Another benefit of providing free legal care is that it would greatly mitigate the acrimony, frustration, and bitterness that frequently leads to violence by those who feel they are being strong armed, cheated, and ignored. The possibility of mediating and litigating disputes that free legal care would provide would go a long way towards reducing the baleful temptation to take matters into one's own hands; an act that often leads to crime. Crime in turn costs money. If nothing else, free legal care might reduce traffic in emergency rooms as well as lighten Judge Judy's case load.

Just as the benefits of liberty can be undermined in the presence of ill health, the benefits good health can be undermined in the absence of liberty. Why would a just and compassionate society allow this disparity to exist? Why would a society so sensitive to the travails of the medically uninsured be so indifferent to the suffering and misery that inadequate legal care causes today in the U.S.? Perhaps it is simply too soon to ask the government to address every disparity and injustice in the U.S. It might also have something to do with the fact that there are many more lawyers in the country than there are physicians.

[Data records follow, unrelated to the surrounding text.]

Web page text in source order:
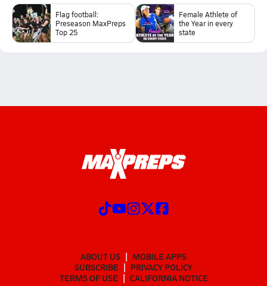
Flag football:
Preseason MaxPreps
Top 25
Female Athlete of
the Year in every
state
ABOUT US
MOBILE APPS
SUBSCRIBE
PRIVACY POLICY
TERMS OF USE
CALIFORNIA NOTICE
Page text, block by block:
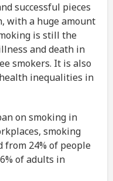
successful pieces
with a huge amount
is still the
and death in
smokers. It is also
inequalities in
on smoking in
smoking
from 24% of people
of adults in
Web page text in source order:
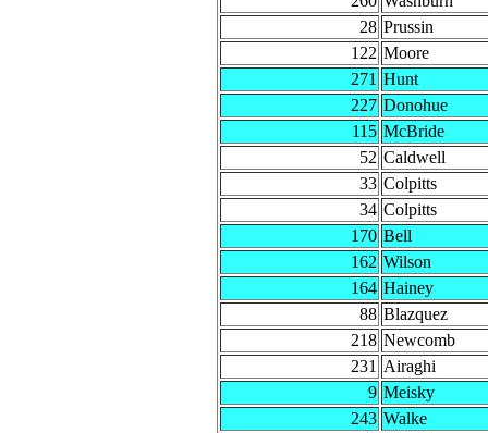
28 Prussin
122 Moore
271 Hunt
227 Donohue
115 McBride
52 Caldwell
33 Colpitts
34 Colpitts
170 Bell
162 Wilson
164 Hainey
88 Blazquez
218 Newcomb
231 Airaghi
9 Meisky
243 Walke

I suspect that if we had fewer lawyers on Capitol Hill and more doctors and health care professionals, we would be having a very different discussion about how to keep health care costs down and extend medical care to those unable to afford it. Who knows, we might even see the issue of tort reform revisited. Malpractice law and the need to carry malpractice insurance are huge burdens on the health care industry; one that is passed along to health care consumers. Because we have so many lawyers in Washington, the chances to reduce health care costs by removing or lightening the myriad of financial and legal burdens the health care industry has to bear is unlikely at best. We can always hope that because we have so many lawyers in Washington, we have a decent chance of getting tort reform or a national legal care bill introduced. But because we have so many lawyers in Washington, it is quite unlikely we will never see any such bill passed or even proposed. If nothing else, it would be fascinating to see the response of the legal profession to a government attempt to coopt it.